→ Exercise requirements: When a line of the records contains "serta", copy it.

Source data

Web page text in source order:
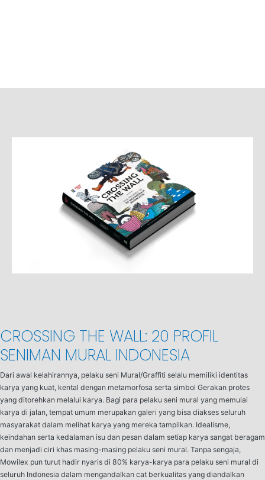
CROSSING THE WALL: 20 PROFIL
SENIMAN MURAL INDONESIA
Dari awal kelahirannya, pelaku seni Mural/Graffiti selalu memiliki identitas
karya yang kuat, kental dengan metamorfosa serta simbol Gerakan protes
yang ditorehkan melalui karya. Bagi para pelaku seni mural yang memulai
karya di jalan, tempat umum merupakan galeri yang bisa diakses seluruh
masyarakat dalam melihat karya yang mereka tampilkan. Idealisme,
keindahan serta kedalaman isu dan pesan dalam setiap karya sangat beragam
dan menjadi ciri khas masing-masing pelaku seni mural. Tanpa sengaja,
Mowilex pun turut hadir nyaris di 80% karya-karya para pelaku seni mural di
seluruh Indonesia dalam mengandalkan cat berkualitas yang diandalkan

→ Task response:
karya yang kuat, kental dengan metamorfosa serta simbol Gerakan protes
keindahan serta kedalaman isu dan pesan dalam setiap karya sangat beragam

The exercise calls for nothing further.